→ **Exercise**
With the pictures left out, print exactly the lines below that run from the one containing "data S1 : Type where [48, 271]" through the one containing "treatment, this is".

Data items:
#####

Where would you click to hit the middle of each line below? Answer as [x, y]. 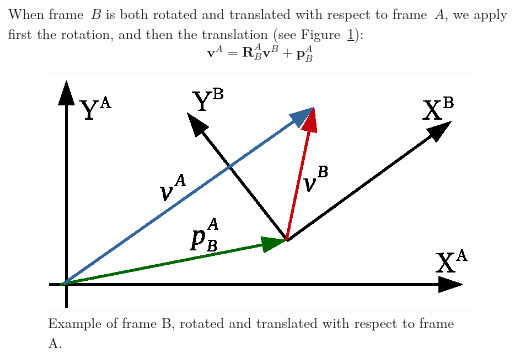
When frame [46, 13]
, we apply [476, 13]
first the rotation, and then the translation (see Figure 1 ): [186, 32]
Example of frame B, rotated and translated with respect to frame [251, 322]
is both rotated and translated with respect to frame [266, 13]
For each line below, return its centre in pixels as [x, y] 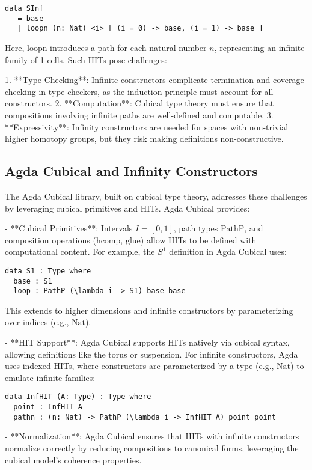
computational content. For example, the [80, 252]
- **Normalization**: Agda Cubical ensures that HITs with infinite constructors [152, 436]
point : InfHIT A [48, 407]
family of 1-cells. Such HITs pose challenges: [86, 59]
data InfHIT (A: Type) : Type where [78, 397]
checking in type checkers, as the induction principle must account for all [139, 91]
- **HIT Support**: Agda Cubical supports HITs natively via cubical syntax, [147, 342]
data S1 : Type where [48, 271]
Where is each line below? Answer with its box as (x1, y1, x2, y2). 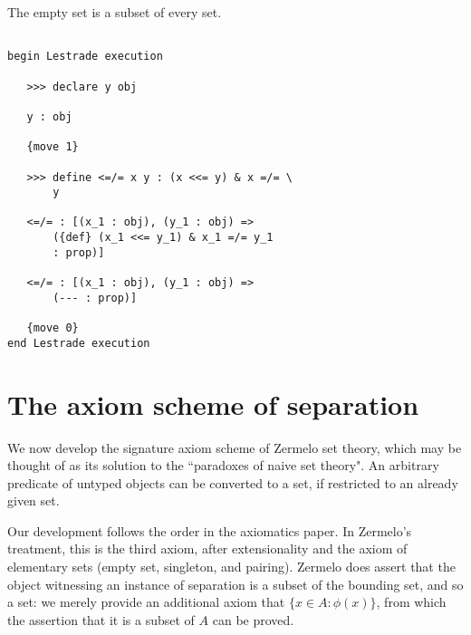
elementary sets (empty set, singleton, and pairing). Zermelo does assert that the (7, 557, 456, 576)
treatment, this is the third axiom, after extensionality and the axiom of (7, 539, 408, 558)
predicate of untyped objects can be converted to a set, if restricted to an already (7, 473, 458, 492)
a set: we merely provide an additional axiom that (7, 592, 285, 611)
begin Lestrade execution (7, 50, 163, 63)
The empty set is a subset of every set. (7, 3, 222, 21)
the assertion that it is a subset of (7, 610, 195, 629)
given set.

#####

→ **Task answer**
data S1 : Type where [48, 271]
Where is each line below? Answer with its box as (x1, y1, x2, y2). 
elementary sets (empty set, singleton, and pairing). Zermelo does assert that the (7, 557, 456, 576)
treatment, this is the third axiom, after extensionality and the axiom of (7, 539, 408, 558)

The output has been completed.